Un punto dell’economia: i danni del processo breve

di Sandro Trento

Il governo ha deciso di procedere all'approvazione di una legge che comporterà la cessazione di tutti i processi che siano durati più di due anni. Un processo estinto attraverso una legge di questo tipo non potrà più essere ripetuto. L'imputato che beneficierà dell'estinzione del processo si troverà in una situazione fortunata, risolvendo tutti i suoi problemi con la giustizia. Si tratta di un provvedimento molto grave, senza precedenti nella storia repubblicana: il governo, di fatto, utilizza il potere legislativo per contrastare il potere giudiziario, usando una legge parlamentare per impedire alla magistratura di andare avanti con i processi.

In Italia c'è un problema riguardante i tempi della giustizia. La durata media dei processi, per causa di lavoro, è pari a 700 giorni, mentre in Francia, sempre per una causa di lavoro, ci vogliono soltanto 350 giorni, nei Paesi bassi 265. Per un recupero crediti in Italia ci vogliono in media 1210 giorni, in Francia 331.

I tempi lunghi della giustizia sono un problema per tutti i cittadini e sono legati alla bassa produttività dei tribunali e all'eccessiva complicazione delle procedure. Ma questi tempi lunghi della giustizia danno vita ad una spirale viziosa: l'incertezza dei tempi con cui la giustizia giunge ad una decisione incentiva l'illegalità, e finiscono per aggravare ulteriormente il carico di lavoro dei tribunali.

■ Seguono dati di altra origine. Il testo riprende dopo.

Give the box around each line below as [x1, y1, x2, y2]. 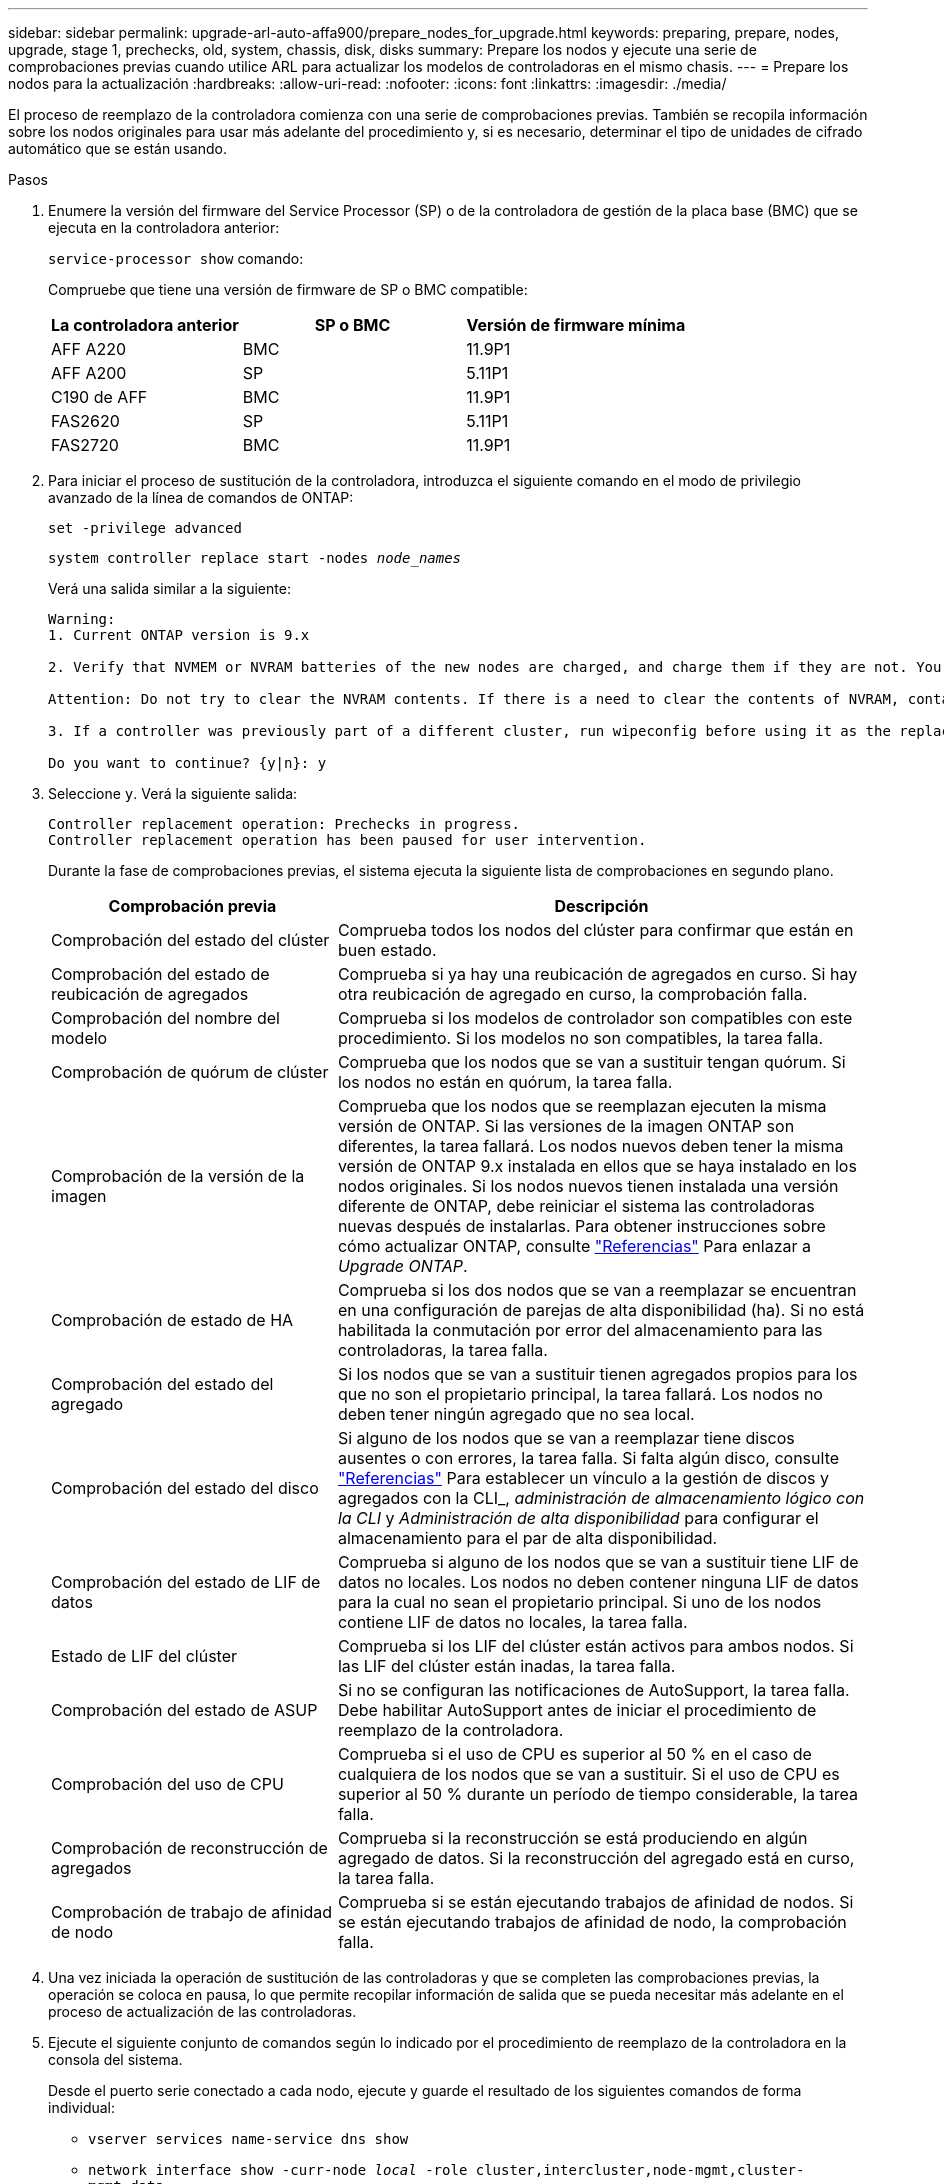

E' importante e necessario affrontare il tema dei tempi della giustizia, ma questo provvedimento del governo non ha l'obiettivo di accelerare per tutti i cittadini i tempi della giustizia, ma di difendere gli interessi di una persona in particolare: Silvio Berlusconi, che risolverebbe gran parte dei suoi problemi giudiziari, mentre tutti i problemi dei tempi della giustizia rimangono, perché non si va ad incidere sulle procedure, non si migliora l'efficienza dei tribunali, non si assumono nuovi magistrati e non si realizzano investimenti informatici per consentire processi telematici.

Quello che succederà, con questo provvedimento, sarà che ogni giudice dovrà decidere se concentrare la propria azione giudiziaria e il proprio tempo solo su quei provvedimenti che possono essere chiusi nell'arco dei due anni, altrimenti avrà sprecato il suo tempo. La prima questione che sorge è quella dell'obbligatorietà dell'azione penale, che a questo punto andrà a “farsi friggere” perché i giudici dovranno decidere ogni volta se vale la pena avviare un provvedimento giudiziario o meno. Si creerà un forte incentivo da parte della parte accusata a ritardare le cause sperando di far decadere l'azione penale.

Di fatto, viene meno la certezza dell'azione penale, uno dei cardini dell'economia e del mercato. In tutte le situazioni nelle quali le imprese e i cittadini rischieranno di essere truffati, ingannati e di subire un torto, non potrebbero veder mai prevalere il loro punto di vista. Pensiamo al caso Parmalat e al caso Cirio, tutte azioni che hanno richiesto più di due anni da parte dei cittadini per far rispettare i propri diritti e che, una volta entrata in vigore questa legge, verranno meno. Pensate all'azione penale in corso per le scalate bancarie contro l'ex governatore della Banca d'Italia Fazio, anche in questo caso verrebbe meno perché sono passati più di due anni.
Questo è un provvedimento che rischia di ridurre l'attrattività dell'economia italiana per gli investitori stranieri, che ci vedranno come un Paese dove non c'è la certezza del diritto, e rischia di mettere a repentaglio i diritti dei piccoli risparmiatori, dei cittadini, che non potrebbero far rispettare le proprie posizioni.

Un provvedimento che non è nell'interesse del Paese, ma nell'interesse personale di una singola persona, un provvedimento molto grave al quale dobbiamo opporci.